Dataset items
-*-

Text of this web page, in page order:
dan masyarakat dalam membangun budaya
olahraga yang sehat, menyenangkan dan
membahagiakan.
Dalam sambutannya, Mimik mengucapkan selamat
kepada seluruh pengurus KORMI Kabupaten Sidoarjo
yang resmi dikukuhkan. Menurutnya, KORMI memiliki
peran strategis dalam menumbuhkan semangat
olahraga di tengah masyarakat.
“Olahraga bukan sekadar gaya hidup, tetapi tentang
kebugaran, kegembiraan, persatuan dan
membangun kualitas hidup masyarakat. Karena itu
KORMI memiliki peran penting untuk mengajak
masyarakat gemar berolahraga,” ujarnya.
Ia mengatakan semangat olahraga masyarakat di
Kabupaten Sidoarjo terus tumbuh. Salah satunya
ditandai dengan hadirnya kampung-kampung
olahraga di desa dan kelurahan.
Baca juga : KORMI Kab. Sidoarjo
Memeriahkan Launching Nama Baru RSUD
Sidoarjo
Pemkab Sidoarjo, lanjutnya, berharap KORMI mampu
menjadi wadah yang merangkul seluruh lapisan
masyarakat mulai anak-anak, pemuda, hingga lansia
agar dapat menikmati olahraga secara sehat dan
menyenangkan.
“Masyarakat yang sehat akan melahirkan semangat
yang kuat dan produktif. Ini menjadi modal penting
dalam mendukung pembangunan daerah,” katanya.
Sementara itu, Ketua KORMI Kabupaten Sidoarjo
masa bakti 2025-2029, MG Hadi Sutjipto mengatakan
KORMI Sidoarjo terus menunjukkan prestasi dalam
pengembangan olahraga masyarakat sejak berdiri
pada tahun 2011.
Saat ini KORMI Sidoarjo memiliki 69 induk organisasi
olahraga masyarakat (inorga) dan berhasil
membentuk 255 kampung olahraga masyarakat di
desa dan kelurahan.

-*-

- **WHAT YOU HAVE TO DO**:
Your job is to return all lines above that hold the word "semangat".

- **ANSWER BOX**:
peran strategis dalam menumbuhkan semangat
Ia mengatakan semangat olahraga masyarakat di
“Masyarakat yang sehat akan melahirkan semangat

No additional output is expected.